*RECORDED INFORMATION*.
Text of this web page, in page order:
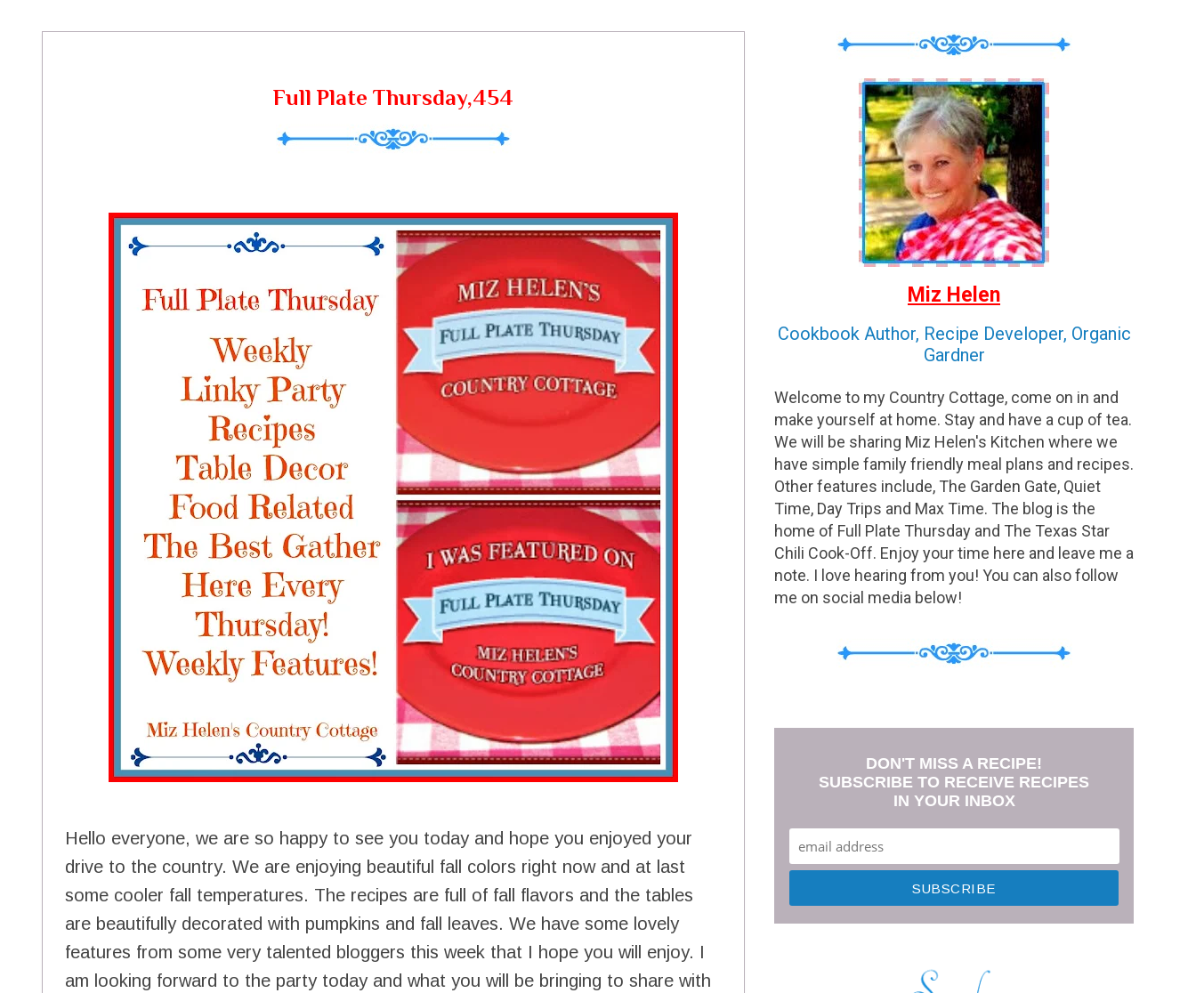
Full Plate Thursday,454
Hello everyone, we are so happy to see you today and hope you enjoyed your
drive to the country. We are enjoying beautiful fall colors right now and at last
some cooler fall temperatures. The recipes are full of fall flavors and the tables
are beautifully decorated with pumpkins and fall leaves. We have some lovely
features from some very talented bloggers this week that I hope you will enjoy. I
am looking forward to the party today and what you will be bringing to share with
Miz Helen
Cookbook Author, Recipe Developer, Organic
Gardner
Welcome to my Country Cottage, come on in and
make yourself at home. Stay and have a cup of tea.
We will be sharing Miz Helen's Kitchen where we
have simple family friendly meal plans and recipes.
Other features include, The Garden Gate, Quiet
Time, Day Trips and Max Time. The blog is the
home of Full Plate Thursday and The Texas Star
Chili Cook-Off. Enjoy your time here and leave me a
note. I love hearing from you! You can also follow
me on social media below!
DON'T MISS A RECIPE!
SUBSCRIBE TO RECEIVE RECIPES
IN YOUR INBOX
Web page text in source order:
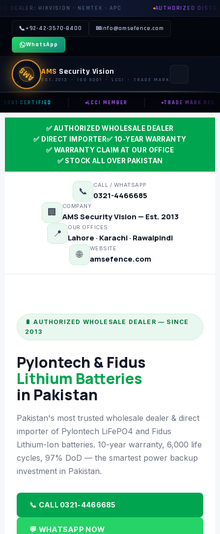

*ACTIVITY*.
Transcribe the entries above word for word, but leave every picture out of your copy.

*SOLUTION TO THE PROBLEM*.
Text of this web page, in page order:
Full Plate Thursday,454
Hello everyone, we are so happy to see you today and hope you enjoyed your
drive to the country. We are enjoying beautiful fall colors right now and at last
some cooler fall temperatures. The recipes are full of fall flavors and the tables
are beautifully decorated with pumpkins and fall leaves. We have some lovely
features from some very talented bloggers this week that I hope you will enjoy. I
am looking forward to the party today and what you will be bringing to share with
Miz Helen
Cookbook Author, Recipe Developer, Organic
Gardner
Welcome to my Country Cottage, come on in and
make yourself at home. Stay and have a cup of tea.
We will be sharing Miz Helen's Kitchen where we
have simple family friendly meal plans and recipes.
Other features include, The Garden Gate, Quiet
Time, Day Trips and Max Time. The blog is the
home of Full Plate Thursday and The Texas Star
Chili Cook-Off. Enjoy your time here and leave me a
note. I love hearing from you! You can also follow
me on social media below!
DON'T MISS A RECIPE!
SUBSCRIBE TO RECEIVE RECIPES
IN YOUR INBOX
Web page text in source order:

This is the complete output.